Секретарь дал сару для прочтения некоторые из своих произведений, которые пока имелись только в рукописи, много раз переделанный труд «De principatibus» и обширные «Исследования о первых десяти книгах Тита Ливия». Возвращая ему эти книги, Реубени сказал, что теперь он понимает, почему Николо Макиавелли — так звали секретаря — пользуется самой скверной репутацией и почему его все избегают, хотя он только честно советовал то, что многие монархи и правительства знали и делали с давних пор: дурное. Но тем самым он погрешил против одного из своих основных принципов, согласно коему монарх (причем это одинаково обязательно и для всякого общественного деятеля, в том числе и для писателя) должен прилагать все старания к тому, чтобы казаться хорошим, совершенно независимо от того, каков он в действительности.

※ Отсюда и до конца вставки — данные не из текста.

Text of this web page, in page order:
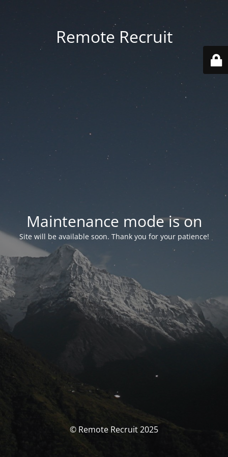
Remote Recruit
Maintenance mode is on
Site will be available soon. Thank you for your patience!
© Remote Recruit 2025

— Вы, мессер Николо, сами, может быть, хороший человек, но своими писаниями прославили себя как самого порочного человека и богохульника.

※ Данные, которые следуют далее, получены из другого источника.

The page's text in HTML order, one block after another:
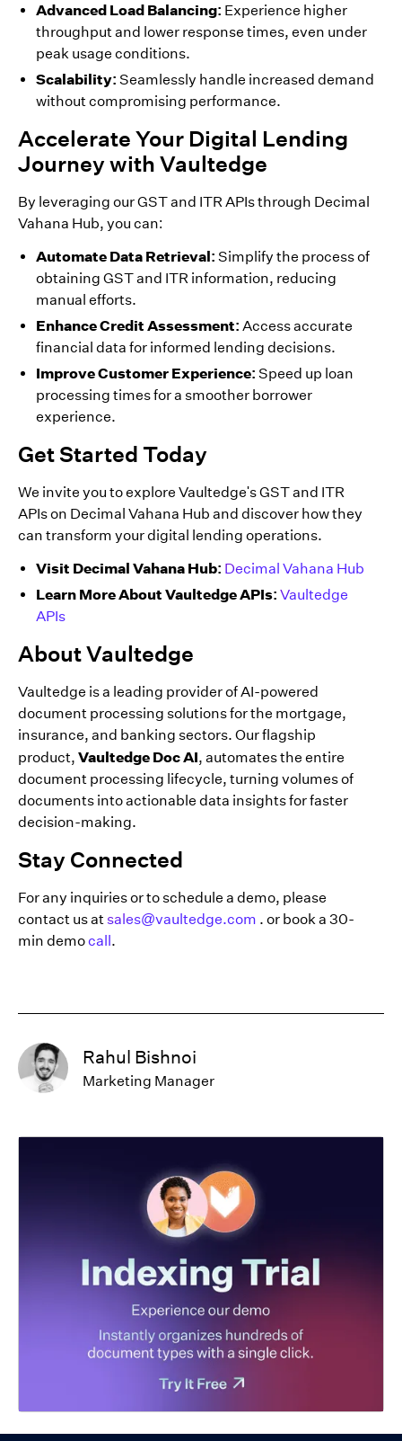
Advanced Load Balancing: Experience higher
throughput and lower response times, even under
peak usage conditions.
Scalability: Seamlessly handle increased demand
without compromising performance.
Accelerate Your Digital Lending
Journey with Vaultedge
By leveraging our GST and ITR APIs through Decimal
Vahana Hub, you can:
Automate Data Retrieval: Simplify the process of
obtaining GST and ITR information, reducing
manual efforts.
Enhance Credit Assessment: Access accurate
financial data for informed lending decisions.
Improve Customer Experience: Speed up loan
processing times for a smoother borrower
experience.
Get Started Today
We invite you to explore Vaultedge's GST and ITR
APIs on Decimal Vahana Hub and discover how they
can transform your digital lending operations.
Visit Decimal Vahana Hub: Decimal Vahana Hub
Learn More About Vaultedge APIs: Vaultedge
APIs
About Vaultedge
Vaultedge is a leading provider of AI-powered
document processing solutions for the mortgage,
insurance, and banking sectors. Our flagship
product, Vaultedge Doc AI, automates the entire
document processing lifecycle, turning volumes of
documents into actionable data insights for faster
decision-making.
Stay Connected
For any inquiries or to schedule a demo, please
contact us at sales@vaultedge.com . or book a 30-
min democall.
Rahul Bishnoi
Marketing Manager

После этого разговора Макиавелли считал сара «посвященным», относился к нему с известным почтением, насколько это было возможно при его ироническом и озлобленном направлении ума. И на этот раз, советуя сделать решительный шаг теперь или никогда, он говорил это полушутя, полусерьезно, с безобразной улыбкой, которая широко раздвинула на гладко выбритом лице фокусника его без того широкий рот с отвисающей нижней губой. Это лицо, синевато-бледное, меланхолическое, казалось бы незначительным и каким-то безвольным, если бы не резко выделяющийся длинный нос. Этот римский нос превращал его в карикатуру на Юлия Цезаря.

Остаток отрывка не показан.